▸ WORK ORDER
In how many lines of the records does the string "جهاز" appear? State only the number.

··· LISTED RECORDS

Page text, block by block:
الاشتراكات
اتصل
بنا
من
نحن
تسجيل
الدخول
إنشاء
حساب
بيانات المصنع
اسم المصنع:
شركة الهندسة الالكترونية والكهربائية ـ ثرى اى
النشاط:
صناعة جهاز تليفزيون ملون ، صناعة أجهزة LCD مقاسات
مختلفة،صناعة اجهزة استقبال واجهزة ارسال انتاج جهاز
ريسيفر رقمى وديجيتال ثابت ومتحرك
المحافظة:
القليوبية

······
··· LISTED RECORDS

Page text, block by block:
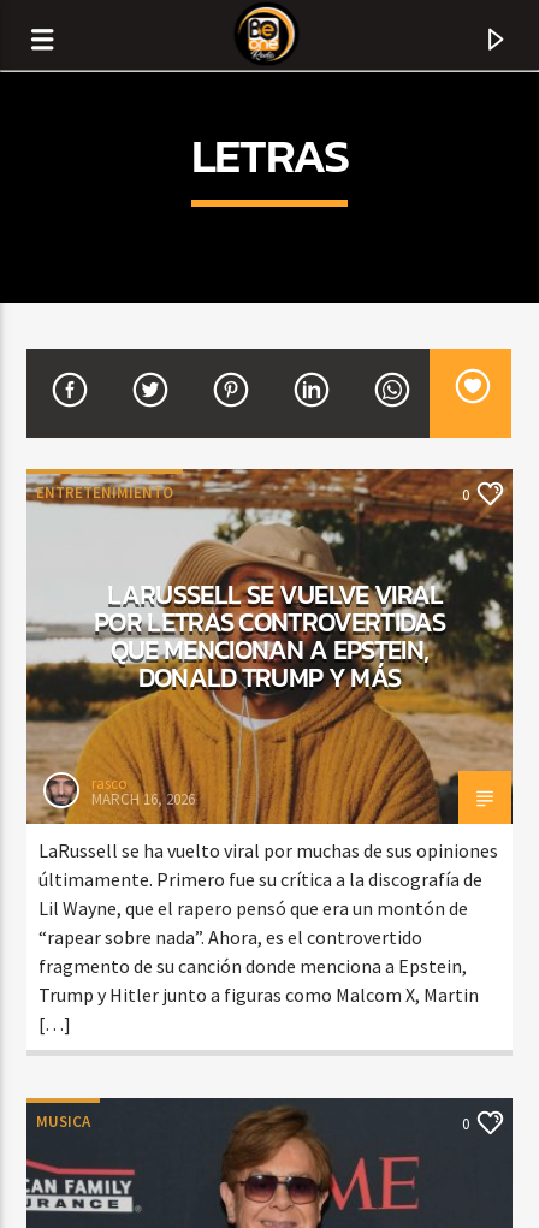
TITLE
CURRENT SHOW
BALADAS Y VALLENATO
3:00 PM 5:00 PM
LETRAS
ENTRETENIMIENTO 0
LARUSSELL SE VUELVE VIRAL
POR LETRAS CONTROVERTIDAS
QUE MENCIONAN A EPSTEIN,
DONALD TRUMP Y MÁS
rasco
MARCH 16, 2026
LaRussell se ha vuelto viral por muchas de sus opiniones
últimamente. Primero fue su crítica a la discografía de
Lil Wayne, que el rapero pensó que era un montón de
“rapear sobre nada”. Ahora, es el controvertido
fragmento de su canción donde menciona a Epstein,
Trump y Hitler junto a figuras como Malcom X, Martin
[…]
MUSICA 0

······

▸ FINAL ANSWER
2